So, what means are now available for reducing
the tax charge? First, it is still possible
to transfer assets without limit of value as
unconditional gifts or as transfers to bare
trusts. These are known as ‘Potentially
Exempt Transfers’, and they become exempt
from Inheritance Tax after seven years, having
meanwhile been subject to a reducing tax charge.

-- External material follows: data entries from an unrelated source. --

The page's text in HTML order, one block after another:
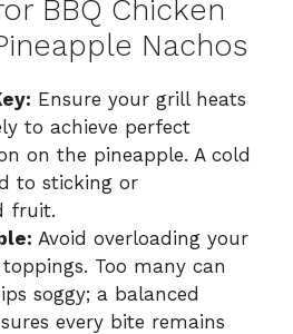
BBQ Chicken
Nachos
Ensure your grill heats
to achieve perfect
on the pineapple. A cold
to sticking or
fruit.
Avoid overloading your
Too many can
soggy; a balanced
every bite remains
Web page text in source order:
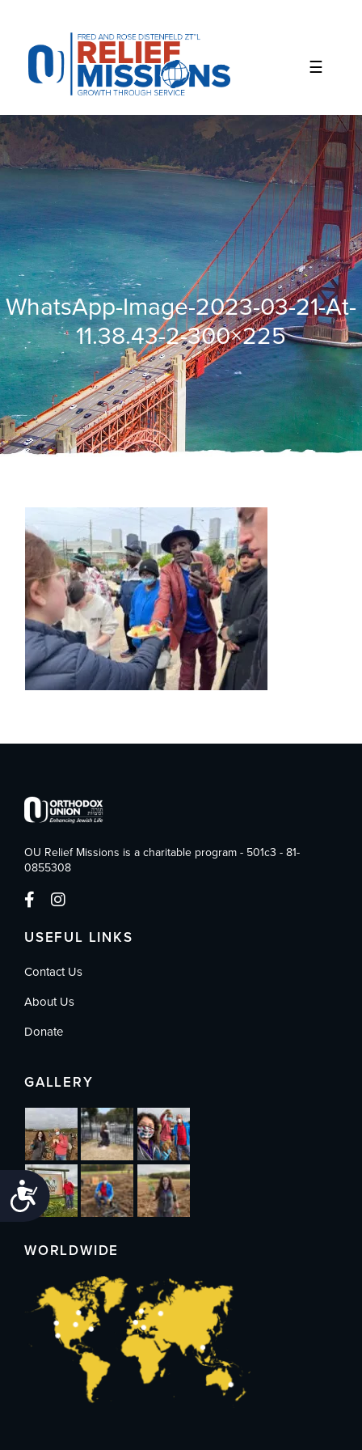
website
includes
accessibility
system.
Accessibility
WhatsApp-Image-2023-03-21-At-
11.38.43-2-300×225
OU Relief Missions is a charitable program - 501c3 - 81-
0855308
USEFUL LINKS
Contact Us
About Us
Donate
GALLERY
WORLDWIDE
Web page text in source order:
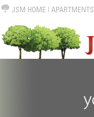
JSM HOME| APARTMENTS
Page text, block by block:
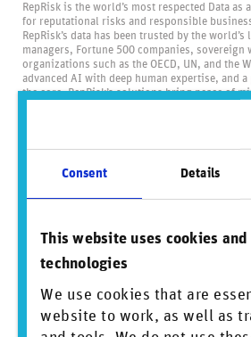
Consent Details
This website uses cookies
technologies
We use cookies that are
website to work, as well as
RepRisk is the world’s most respected Data as
for reputational risks and responsible
RepRisk’s data has been trusted by the
managers, Fortune 500 companies, sovereign
organizations such as the OECD, UN, and the
advanced AI with deep human expertise, and
the core, RepRisk’s solutions bring peace of
strengthen due diligence processes across
biodiversity, deforestation, human rights, and
clients to identify, monitor, and mitigate
financial risks. Headquartered in Zurich, and
York, London, Berlin, Manila, and Tokyo, we
transparency.
Visit us atwww.reprisk.com
Did you find this insightful?

In addition, there are a number of exemptions
which take the gifted assets out of the donor’s
estate with immediate effect. Small gifts of
up to £250 each can be made to a series
of individuals each year and up to £3,000
given to a different person. On top of this,
up to £5,000 can be given to children
tax-free on marriage.
Another important exemption is available for
regular gifts made out of surplus income. In
order to qualify for the exemption, the gifts
must satisfy three conditions. They must be
regular and reasonably consistent in amount;
they must be made out of income; and they must
not affect the standard of living of the donor.
Anyone claiming the gifts out of income relief
will need to keep meticulous records showing
their income, the tax paid and their living
expenses, so as to be able to demonstrate that
the amount given away each year was genuinely
surplus to their needs.
Certain business assets also qualify for 100%
exemption if they satisfy the requirements for
Business Property relief, notably that the asset
must have been held for at least two years before
death and that the business must be a commercial
one and not an investment business.
The business vehicle can be that of a sole trader
or a partnership or an unquoted company; and
for this purpose ‘unquoted’ means
not quoted on a recognised stock exchange. So
AIM-listed shares do qualify for relief. Similarly,
a property used for agriculture would qualify
for Agricultural Property Relief, which again
would make it eligible for 100% exemption.